Natural Language Processing or NLP is a field of Artificial Intelligence that gives machines the ability to read, understand and derive meaning from human languages.
Amazon Comprehend is a natural-language processing (NLP) service that uses machine learning to uncover information in unstructured data.
The service can identify critical elements in data, including references to language, people, and places,and the text files can be categorized by relevant topics.
Comprehend not only locates any content that contains personally identifiable information, it also redacts and masks those content.
Boto3 is AWS SDK for python. Boto3 makes it easy to integrate our Python application, library, or script with AWS services. The SDK provides an object-oriented API as well as low-level access to AWS services.

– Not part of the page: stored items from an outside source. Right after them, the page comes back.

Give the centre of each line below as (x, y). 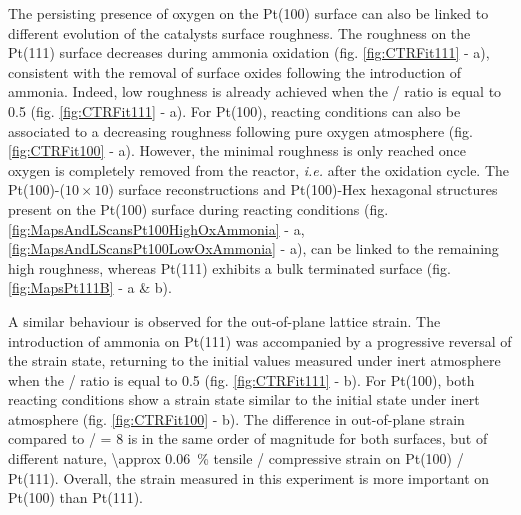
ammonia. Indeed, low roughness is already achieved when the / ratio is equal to (255, 91)
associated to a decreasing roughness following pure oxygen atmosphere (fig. (240, 130)
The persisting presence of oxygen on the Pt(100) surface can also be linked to (248, 13)
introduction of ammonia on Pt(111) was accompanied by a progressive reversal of (260, 340)
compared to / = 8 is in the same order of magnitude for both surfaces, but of (248, 438)
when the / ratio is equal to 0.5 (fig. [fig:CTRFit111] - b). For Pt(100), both (241, 379)
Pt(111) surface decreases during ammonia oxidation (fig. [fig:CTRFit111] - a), (249, 52)
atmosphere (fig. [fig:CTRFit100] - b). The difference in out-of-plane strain (236, 418)
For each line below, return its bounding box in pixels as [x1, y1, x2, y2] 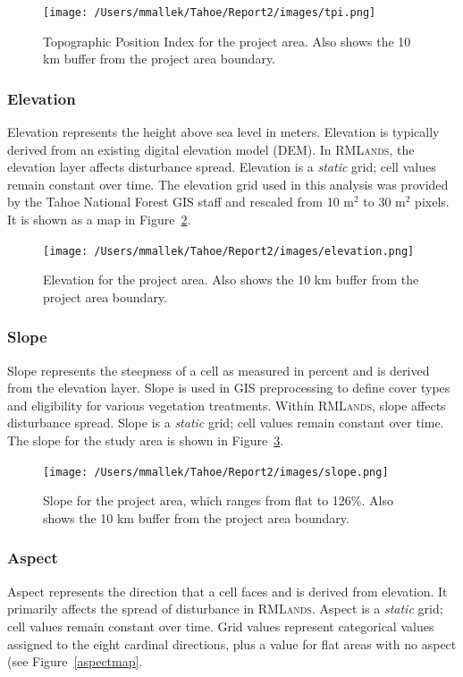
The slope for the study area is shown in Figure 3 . [7, 431, 284, 450]
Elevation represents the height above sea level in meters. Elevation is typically [7, 123, 440, 141]
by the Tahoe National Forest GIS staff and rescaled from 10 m [7, 192, 354, 211]
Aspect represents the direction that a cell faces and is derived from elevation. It [7, 581, 448, 600]
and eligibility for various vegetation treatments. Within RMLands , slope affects [7, 395, 446, 414]
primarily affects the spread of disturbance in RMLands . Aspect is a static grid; [7, 599, 443, 618]
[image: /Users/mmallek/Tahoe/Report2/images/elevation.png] [43, 244, 415, 258]
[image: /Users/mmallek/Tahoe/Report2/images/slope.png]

A topic model is a form of statistical model used in machine learning and natural language processing to find abstract "topics" that appear in a collection of documents.

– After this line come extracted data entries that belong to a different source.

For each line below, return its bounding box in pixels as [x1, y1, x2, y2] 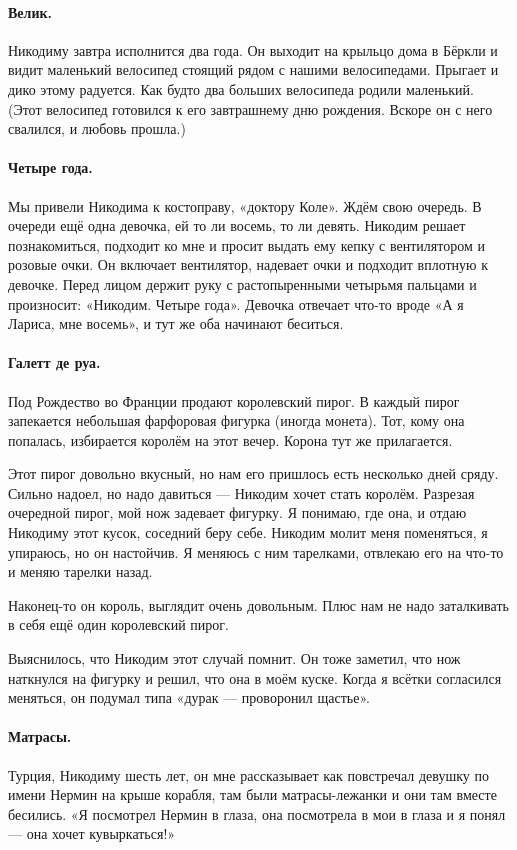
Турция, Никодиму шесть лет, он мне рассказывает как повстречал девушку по [8, 764, 489, 785]
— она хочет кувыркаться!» [8, 823, 176, 844]
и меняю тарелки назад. [8, 561, 153, 582]
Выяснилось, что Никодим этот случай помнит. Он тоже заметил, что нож [8, 648, 461, 669]
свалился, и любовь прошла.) [8, 118, 186, 139]
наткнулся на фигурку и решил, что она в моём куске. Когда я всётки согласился [8, 667, 502, 688]
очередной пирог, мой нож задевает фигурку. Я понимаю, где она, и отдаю [8, 502, 467, 523]
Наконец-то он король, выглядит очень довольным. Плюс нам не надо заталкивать [8, 594, 509, 615]
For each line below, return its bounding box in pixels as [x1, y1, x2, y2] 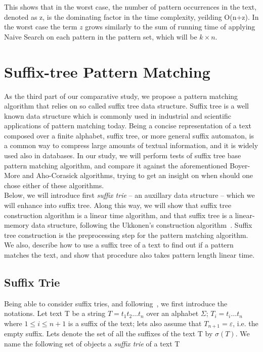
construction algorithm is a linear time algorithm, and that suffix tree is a [4, 209, 233, 220]
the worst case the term [4, 21, 77, 32]
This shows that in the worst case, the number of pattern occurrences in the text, [4, 2, 257, 12]
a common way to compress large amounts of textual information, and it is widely [4, 140, 258, 151]
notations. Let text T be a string [4, 308, 106, 319]
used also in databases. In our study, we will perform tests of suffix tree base [4, 150, 241, 161]
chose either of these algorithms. [4, 180, 104, 190]
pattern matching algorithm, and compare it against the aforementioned [4, 160, 228, 170]
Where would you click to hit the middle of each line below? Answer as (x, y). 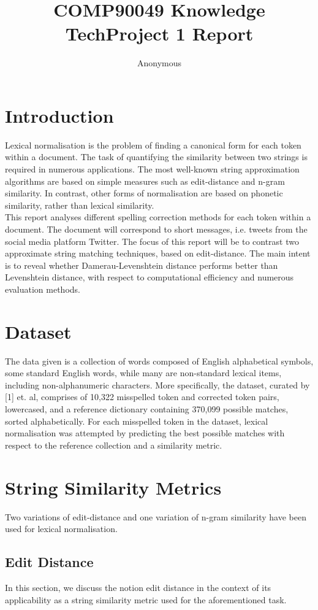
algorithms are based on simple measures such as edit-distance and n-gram (145, 181)
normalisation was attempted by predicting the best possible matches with (145, 433)
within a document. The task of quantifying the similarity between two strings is (156, 157)
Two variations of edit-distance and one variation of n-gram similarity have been (156, 516)
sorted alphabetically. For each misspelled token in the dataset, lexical (137, 421)
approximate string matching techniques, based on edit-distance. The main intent (158, 253)
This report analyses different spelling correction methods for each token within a (158, 217)
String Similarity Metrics (113, 487)
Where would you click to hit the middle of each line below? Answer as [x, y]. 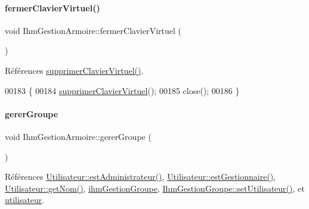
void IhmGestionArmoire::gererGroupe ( [78, 136]
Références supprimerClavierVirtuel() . [74, 70]
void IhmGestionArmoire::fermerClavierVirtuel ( [93, 30]
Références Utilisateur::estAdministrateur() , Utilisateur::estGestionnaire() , [140, 177]
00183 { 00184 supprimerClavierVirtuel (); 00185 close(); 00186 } [122, 90]
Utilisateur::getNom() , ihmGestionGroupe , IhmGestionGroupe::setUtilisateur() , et [155, 188]
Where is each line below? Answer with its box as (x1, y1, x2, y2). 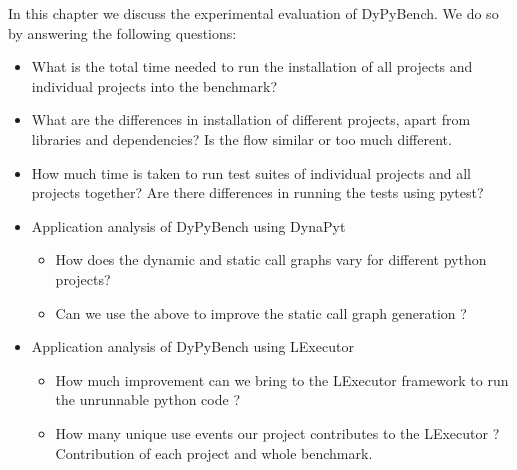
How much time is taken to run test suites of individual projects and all (31, 162, 471, 183)
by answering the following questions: (8, 22, 237, 43)
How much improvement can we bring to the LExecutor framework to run (55, 369, 509, 390)
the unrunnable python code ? (55, 389, 241, 410)
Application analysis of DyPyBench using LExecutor (31, 336, 354, 357)
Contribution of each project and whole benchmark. (55, 442, 373, 463)
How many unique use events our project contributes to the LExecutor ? (55, 422, 500, 443)
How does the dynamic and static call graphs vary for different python (55, 249, 487, 270)
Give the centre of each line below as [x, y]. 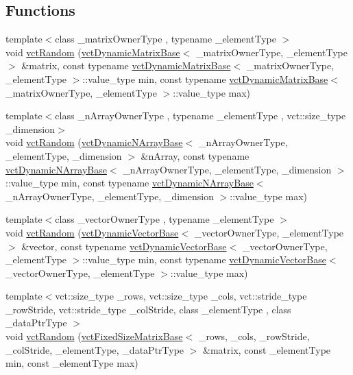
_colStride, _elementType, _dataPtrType [95, 349]
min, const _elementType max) [72, 363]
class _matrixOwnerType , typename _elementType [166, 39]
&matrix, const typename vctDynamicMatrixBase [126, 65]
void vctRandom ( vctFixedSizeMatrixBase [94, 336]
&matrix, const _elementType [267, 349]
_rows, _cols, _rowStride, [254, 336]
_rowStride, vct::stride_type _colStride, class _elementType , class [148, 309]
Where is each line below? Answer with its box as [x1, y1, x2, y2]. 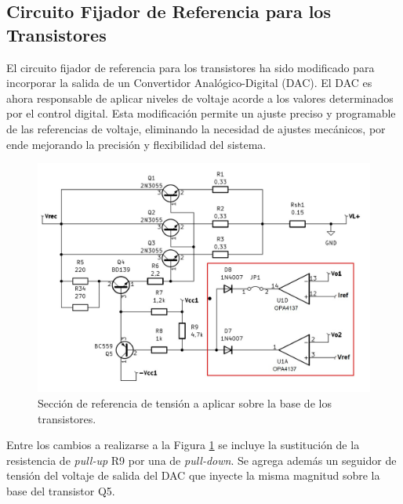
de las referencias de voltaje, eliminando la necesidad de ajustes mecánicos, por [6, 120, 386, 136]
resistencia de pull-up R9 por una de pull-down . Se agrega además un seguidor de [6, 451, 397, 468]
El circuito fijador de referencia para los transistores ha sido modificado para [6, 59, 375, 75]
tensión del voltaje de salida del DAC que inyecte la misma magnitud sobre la [6, 467, 380, 484]
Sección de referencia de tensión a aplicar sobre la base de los [38, 395, 332, 412]
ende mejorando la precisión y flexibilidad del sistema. [6, 136, 267, 152]
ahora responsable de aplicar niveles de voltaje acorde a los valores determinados [6, 89, 394, 106]
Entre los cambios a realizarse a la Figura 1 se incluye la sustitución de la [6, 437, 360, 453]
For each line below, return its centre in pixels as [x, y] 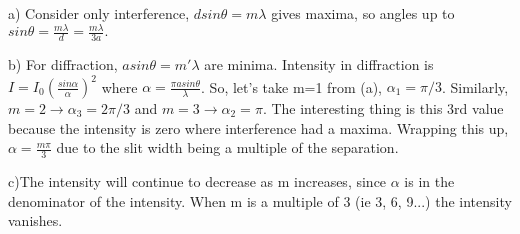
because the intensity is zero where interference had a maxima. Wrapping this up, [258, 127]
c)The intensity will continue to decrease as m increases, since [197, 181]
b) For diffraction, [63, 63]
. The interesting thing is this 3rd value [383, 108]
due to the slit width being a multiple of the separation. [227, 147]
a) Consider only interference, [99, 13]
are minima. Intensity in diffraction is [319, 63]
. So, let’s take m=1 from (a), [291, 86]
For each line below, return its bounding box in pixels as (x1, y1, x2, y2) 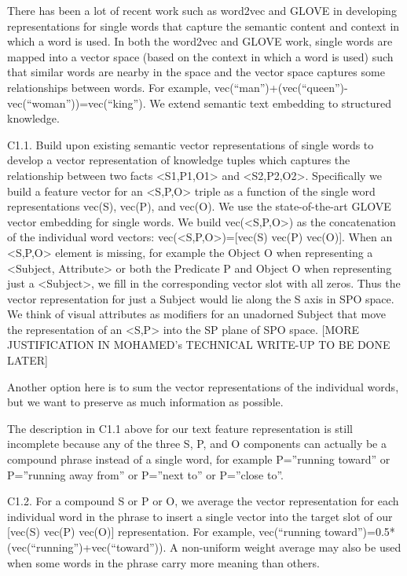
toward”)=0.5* (324, 523, 395, 540)
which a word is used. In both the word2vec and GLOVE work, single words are (7, 33, 393, 50)
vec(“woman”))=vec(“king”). (7, 94, 146, 111)
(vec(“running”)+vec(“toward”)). (7, 539, 167, 555)
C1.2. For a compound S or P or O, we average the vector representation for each (7, 493, 399, 509)
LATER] (7, 352, 48, 369)
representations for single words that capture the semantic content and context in (7, 17, 400, 34)
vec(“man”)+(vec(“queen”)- (214, 79, 348, 95)

Topic Modeling is an unsupervised learning method for clustering documents and identifying topics based on their contents. It works in the same way as the K-Means algorithm and Expectation-Maximization. We will have to evaluate individual words in each document to uncover topics and assign values to each depending on the distribution of these terms because we are clustering texts
Task: Given the abstract and title for a set of Document, Comprehend has to predict the topics for each Document included in the test set.
-
Example: Let's say I have 5 documents:
Document 1: I like mongo and apple. Document 2: Crab and fish live in water. Document 3: Puppies and kittens are fluffy. Document 4: I had spinach and berry smoothie. Document 5: My pup loves mango.
-
So if I take this corpus and apply LDA to it. As an example, the model might output something like this:
Document 1: 100% Topic A. Document 2: 100% Topic B. Document 3: 100% Topic B. Document 4: 100% Topic A. Document 5: 60% Topic A, 40% Topic B.
-
Now if a take a look at the topic in detail, we can say that
Topic A: 40% apple, 20% mango, 10% breakfast.... Topic B: 60% pup, 40% kitten, 30% dog, 15% cute.....
-
Now that we know what our topic is about we can know that,
Document 1 is talking about Food. Document 2 is talking about Animals. Document 3 is talking about Animals. Document 4 is talking about Food. Document 5 is talking about Food + Animals.